Saúde

Os públicos ainda reprimidos e os desafios do combate à AIDS

Por ora, pessoas jovens e os homossexuais ainda são públicos considerados frágeis à doença, ainda que com campanhas e disseminação de informações em redes sociais

Thiago Bastos / O Estado

- Atualizada em 11/10/2022 às 12h16
Medicações distribuídas na rede pública de saúde para pacientes que vivem com o HIV em São Luís
Medicações distribuídas na rede pública de saúde para pacientes que vivem com o HIV em São Luís

São Luís - Atualmente, a AIDS ainda é uma das preocupações mundiais, ainda que com a presença de outras enfermidades graves, como a do coronavírus que, neste momento, ainda assusta o mundo. Nas últimas quatro décadas, os métodos de controle da doença e as orientações preventivas – além da conscientização dos usuários, facilitaram o monitoramento dos perfis de públicos mais atingidos.
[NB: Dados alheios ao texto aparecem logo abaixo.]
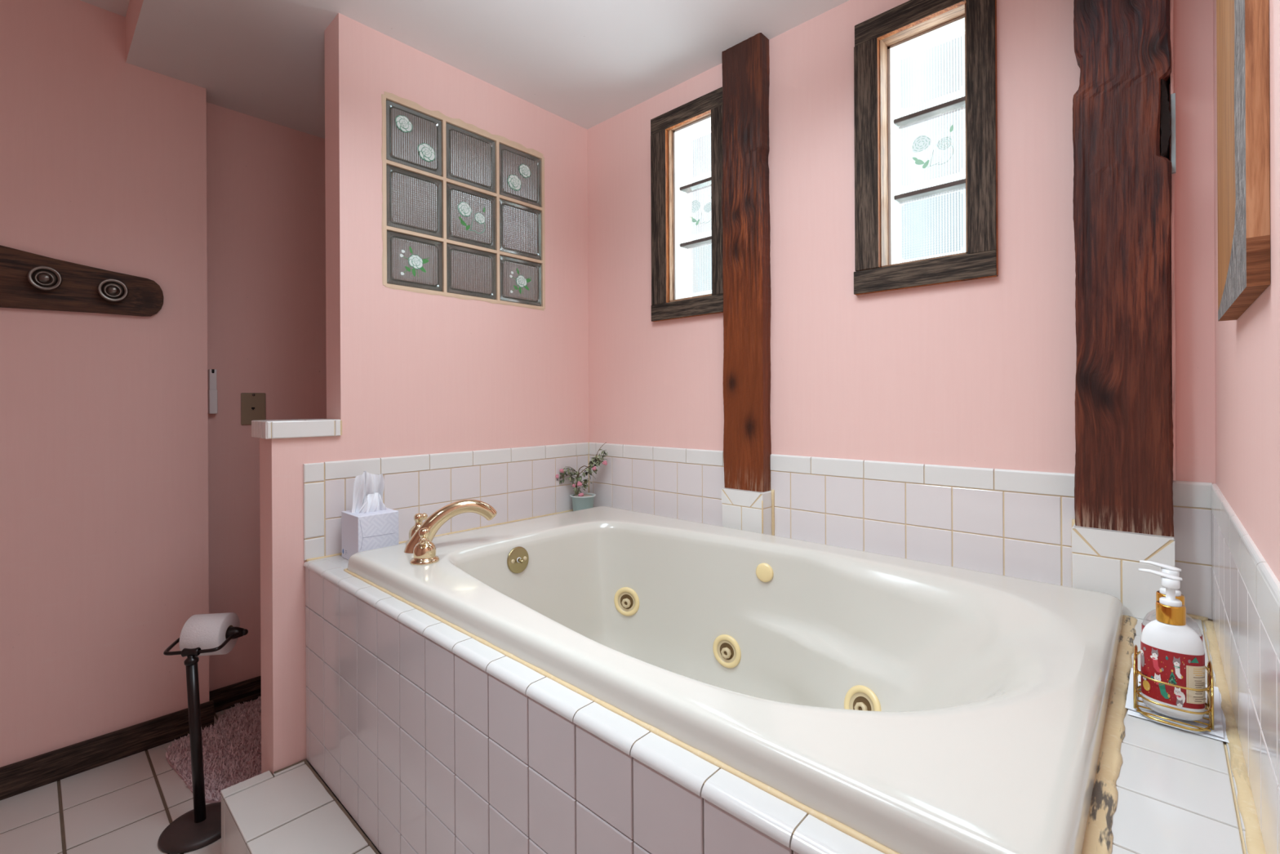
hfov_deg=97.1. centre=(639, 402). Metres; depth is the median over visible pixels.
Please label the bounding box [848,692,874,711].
jet
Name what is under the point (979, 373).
wall
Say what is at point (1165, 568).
soap bottle
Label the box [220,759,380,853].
tiled step
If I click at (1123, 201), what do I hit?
timber post
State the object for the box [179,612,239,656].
toilet roll
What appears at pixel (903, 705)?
bathtub
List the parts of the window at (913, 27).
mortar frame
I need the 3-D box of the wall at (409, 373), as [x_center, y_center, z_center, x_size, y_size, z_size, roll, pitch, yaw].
[-0.640,0.013,1.963,0.115,2.280,1.135,0,0,43]
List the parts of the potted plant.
stem, pot
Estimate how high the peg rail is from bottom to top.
0.214 m
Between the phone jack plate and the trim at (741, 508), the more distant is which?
the phone jack plate
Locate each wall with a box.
[0,0,208,767]
[206,102,474,691]
[259,13,588,802]
[474,0,1215,620]
[1213,0,1279,582]
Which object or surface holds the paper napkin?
on the tub surround
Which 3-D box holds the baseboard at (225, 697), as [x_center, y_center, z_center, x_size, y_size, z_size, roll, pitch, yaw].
[-1.228,1.117,2.509,0.022,0.080,1.138,0,0,43]
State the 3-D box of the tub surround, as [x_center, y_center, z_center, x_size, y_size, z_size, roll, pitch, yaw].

Por ora, pessoas jovens e os homossexuais ainda são públicos considerados frágeis à doença, mesmo com campanhas e disseminação de informações em redes sociais. Até mesmo o uso da camisinha ainda é visto por perfis como um tabu e que, apesar de outros métodos de proteção, é indicado como uma das formas mais eficazes de prevenção.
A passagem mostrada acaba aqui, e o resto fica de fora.